The approach involved a moment of relief, she says.
"Because I kind of realised, I kind of truly then realised what the role of producers is. You know, I really trusted Tom and I got to know him really well throughout the process through the sheer amount of time we were spending together and how much time he put into the project."
As if to underline the point, when asked about some of the production choices on the album, Reid defers to Healy, insisting he’d be more eloquent on the topic.
"I’m sure there are decisions that he made that I wasn’t privy to."
Continuity on the album is provided by Reid’s band — Sam Taylor’s impressionistic washes and squalls of guitar noise remain prominent in the mix — which she also credits for allowing her to do things differently.
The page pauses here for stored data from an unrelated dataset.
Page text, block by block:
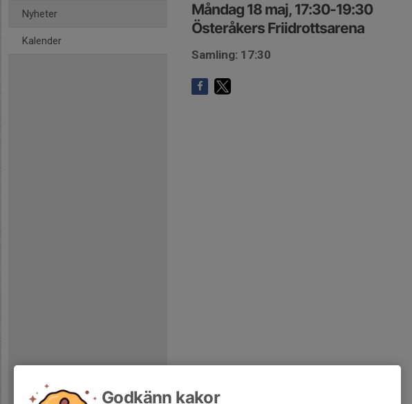
Nyheter
Kalender
Måndag 18 maj, 17:30-19:30
Österåkers Friidrottsarena
Samling: 17:30
Godkänn kakor

After 12 years together, she could be confident of arriving with a melody and some lyrics and knowing they could finish the work together, she says.
"So, I suppose the album is a result of deep bonds with these people — I couldn’t have done that with just anyone — especially someone like Sam Taylor, who’s played on all four of the albums. There’s this sort of unspoken communication."
In many instances it wasn’t a matter of making conscious decisions and there was little discussion, she says.
"We can get in the room together and we can record and we can just see what happens and do the thing, which was a really freeing experience."
The change in process contributed to a move further from Reid’s folk roots — a journey long since begun.
When releasing the album’s first single last year, Reid commented that she felt uncomfortable about the word "folk".
"It makes me sort of cringe. It’s too confining," she said.
However, Reid also provides a rapproachment.
"I think in my heart, folk music is where it all started ... you could argue that everything kind of starts with three chords and the truth."
Her music has been following a natural progression, she says, supported by a growing confidence. That’s given her the courage to step out from behind the safety of her guitar, she says, to be the singer.
"I think it was a concert in 2021, no 2022, a concert at the Auckland Town Hall with [the Auckland Philharmonia] and pianist Somi Kim from the New Zealand Trio. And I was singing unaccompanied — well, with the orchestra — and it was a shift for me to do something like that, that possibly would have really frightened me six or seven years ago."
That sort of boldness is on display in the album’s first single, Changed unchained, released last year, which stands a good distance from folk music. Uncut magazine’s reviewer described it as having an "’80s wallop" — synths and thumping percussion.
But as the Uncut review also observes, "Impressively, the lustrous voiced Reid has changed tracks without derailing the train."
It’s been five years between albums for Reid, but the time has elapsed in a useful, life-affirming way she says, dissipating worries the pause was too long.
"I did time it well because I’ve had this beautiful year of maternity rest with my little one. And, you know, I was really pushing for it to come out last year, but the label and the team were like, ‘let’s just hold fire a little bit’.
"I think I need to give myself some credit for, you know, these two little beings. It’s big stuff."
In Aotearoa, the album is being released on Reid’s Slow Time Records, but she’s signed with international label Chrysalis for the rest of the world.
It’s a multi-album deal, Enter Now Brightness being the first.
"It offers up a whole world of, like, a team, basically, you know," Reid says.
"Like, a marketing team and all these sort of people. This whole release has been, for the first time, working with this larger team and it’s made me realise, to release the record now, it takes a lot of effort and a lot of people. And so that’s a new side of it, which is a privilege."
Family, band, label, Manchester. Reid appears to have joined in a dance with all sorts of community.
"Whether it gets the album into more people’s lives, I mean, I don’t know. We’ll see."
The album
• Enter Now Brightness, Nadia Reid’s new album is out now.